If you want to wear a crown, you must bear its weight. In June 2024, the NMPA was elected as a member of the ICH Management Committee for the third time in a row, highlighting the size advantage and technical foundation of the mainland in the international pharmaceutical market and drug supervision, and also putting forward more arduous requirements for the high level and sustainability of the mainland's drug supervision. Dr. Zhang Xingyi once again wrote an analysis of the meaning of drug technology review, the innovation in the logical paradigm and how CDE can carry out the review work efficiently and efficiently in the context of big data AI and the ever-changing R&D environment, clarifying the underlying scientific and philosophical logic, consolidating the regulatory and technical foundation, and assisting the pharmaceutical industry to move towards new quality and high-end productivity in the pharmaceutical industry, which is the world's second largest pharmaceutical market and moving towards almost all high-end therapeutic fields.

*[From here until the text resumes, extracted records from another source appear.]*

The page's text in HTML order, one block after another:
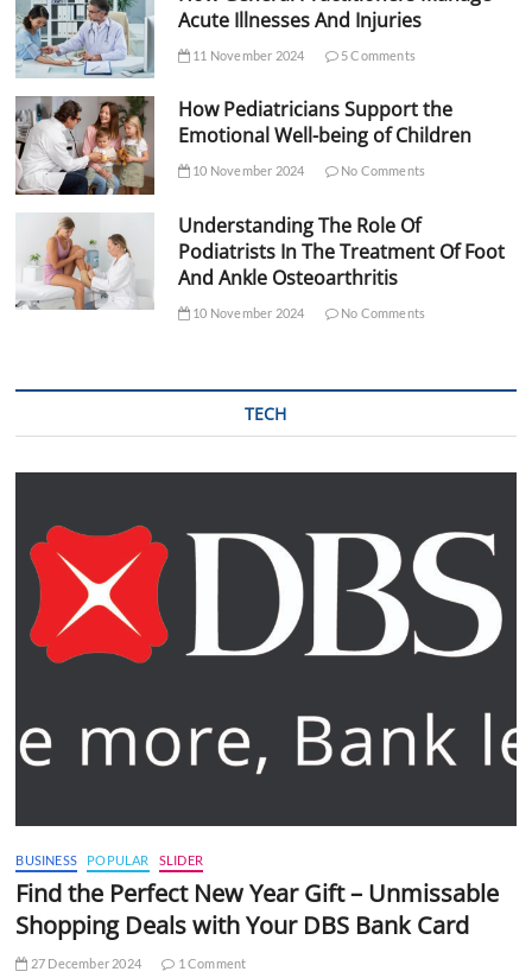
Acute Illnesses And Injuries
11 November 2024 5 Comments
How Pediatricians Support the
Emotional Well-being of Children
10 November 2024 No Comments
Understanding The Role Of
Podiatrists In The Treatment Of Foot
And Ankle Osteoarthritis
10 November 2024 No Comments
TECH
BUSINESS POPULAR SLIDER
Find the Perfect New Year Gift – Unmissable
Shopping Deals with Your DBS Bank Card
27 December 2024 1 Comment

He hopes to combine the experience of global regulations and from the overall and objective perspective of the overall situation that has passed, and pass on the philosophical thinking of the mainland review cause to the pharmaceutical industry, academia and regulatory industry, so that the R&D customers can understand the unpredictable road to application and approval from the bottom of science and philosophy, and also share the in-depth thinking and understanding of the internal logic of the review career they are engaged in. It enables review practitioners to shuttle between major disciplines such as pharmacy, clinical medicine, pharmacology and statistics, and enjoy the joy of world-class scientific thinking and philosophical thinking. Stay curious and discerning in an ever-changing regulatory environment to better meet your mission of safeguarding and promoting global public health.
Written by Zhang Xingyi
Review is also known as Evaluation, and is called "Review" in Japanese. Drug review is a professional and administrative act based on scientific and medical knowledge to conduct detailed technical review of drug clinical trials or marketing applications submitted in accordance with pharmaceutical regulatory regulations.
Ability and inability of the review
The cornerstone of drug evaluation is mainly based on the Drug Administration Law. The review process comprehensively covers the entire process of drug design, production, quality control, distribution, storage, and distribution, as well as an in-depth evaluation of all clinical trials and data on the pharmacological safety and human efficacy of the chemical and biological components contained in the drug, as well as its excipients and packaging materials.

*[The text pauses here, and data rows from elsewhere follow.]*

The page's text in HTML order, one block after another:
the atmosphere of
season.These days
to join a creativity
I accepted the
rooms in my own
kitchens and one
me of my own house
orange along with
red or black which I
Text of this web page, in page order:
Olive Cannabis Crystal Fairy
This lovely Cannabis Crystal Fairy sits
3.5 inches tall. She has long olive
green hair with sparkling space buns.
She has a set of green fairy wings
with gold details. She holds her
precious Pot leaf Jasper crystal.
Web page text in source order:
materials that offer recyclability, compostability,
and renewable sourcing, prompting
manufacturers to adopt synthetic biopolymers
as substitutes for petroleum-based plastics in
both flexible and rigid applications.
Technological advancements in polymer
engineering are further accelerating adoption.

Due to the significant gap between the scale of clinical trials and the broad patient population faced by the drug after it is officially launched, and the production scale of the new drug in the trial production stage and the commercial production stage is also significantly different, the technical data on which the drug evaluation is based cannot fully include and predict all the effects and subtle differences that may occur in a large number of patients after the drug is marketed when reflecting the safety and efficacy information of the drug. Therefore, the review process is mainly based on the limited results of clinical trials designed with certain specifications. The trial was designed and operated in accordance with the common clinical trial norms and guidelines identified by the ICH, but even then, it was not possible to cover all adverse reactions and rare side effects.
Therefore, drug evaluation is a scientific intellectual activity based on scientific norms and regulatory requirements. It uses standardized new methods, new means and new tools to make a preliminary judgment on the safety and efficacy of drugs. The Evaluation Body is not omnipotent, sharp-eyed, and its conclusions are not absolutely authoritative and always correct. The findings of the review will also be adjusted and refined over time, with the deepening of scientific understanding and the increasing number of drug users.

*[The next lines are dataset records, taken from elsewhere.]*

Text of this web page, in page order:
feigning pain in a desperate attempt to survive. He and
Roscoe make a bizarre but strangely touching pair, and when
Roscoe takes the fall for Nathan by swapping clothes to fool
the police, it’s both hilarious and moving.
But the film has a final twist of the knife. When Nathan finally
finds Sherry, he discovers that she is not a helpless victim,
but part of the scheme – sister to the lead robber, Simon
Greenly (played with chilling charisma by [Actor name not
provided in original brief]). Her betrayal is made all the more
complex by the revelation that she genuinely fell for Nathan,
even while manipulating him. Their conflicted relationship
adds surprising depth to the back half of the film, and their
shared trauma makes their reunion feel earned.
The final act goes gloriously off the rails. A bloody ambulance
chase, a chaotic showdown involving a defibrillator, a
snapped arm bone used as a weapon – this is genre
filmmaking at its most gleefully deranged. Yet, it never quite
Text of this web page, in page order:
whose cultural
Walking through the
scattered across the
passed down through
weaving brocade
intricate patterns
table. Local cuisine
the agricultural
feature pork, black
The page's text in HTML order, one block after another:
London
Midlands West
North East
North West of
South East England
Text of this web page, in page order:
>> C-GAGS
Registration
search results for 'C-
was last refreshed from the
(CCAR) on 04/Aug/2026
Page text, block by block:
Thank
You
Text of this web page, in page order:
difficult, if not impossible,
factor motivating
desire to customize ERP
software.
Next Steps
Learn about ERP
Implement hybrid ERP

Philosophy of Science for Review
Evaluation is a rigorous science, which requires reviewers to be proficient in existing scientific knowledge and experimental methods, and conduct a comprehensive and detailed assessment of the scientificity and feasibility of the application materials in accordance with the law based on scientific and medical rigorous judgments.
Review, always standing at the forefront of science and cognition, based on existing knowledge and reasonable inferences, to make accurate predictions and predictions about the quality, safety and effectiveness of drugs, appropriate scientific foresight is necessary.
The evaluation is always faced with the dialectical relationship between the correctness of the details and the correctness of the overall situation. A drug application dossier, including a lot of technical details, is checked item by item during the review to identify whether it is compliant. However, all the details are in accordance with the regulations, which does not mean that the drug must be in line with the national policy guidance at that time, nor does it mean that there will be no safety or use problems after the drug is marketed. Conversely, those drugs that have been approved for marketing and have been successful may not be perfect in retrospective back to their application materials. Looking back at the application materials and approval procedures ten years ago, it is easy to feel the tremendous progress in technical requirements.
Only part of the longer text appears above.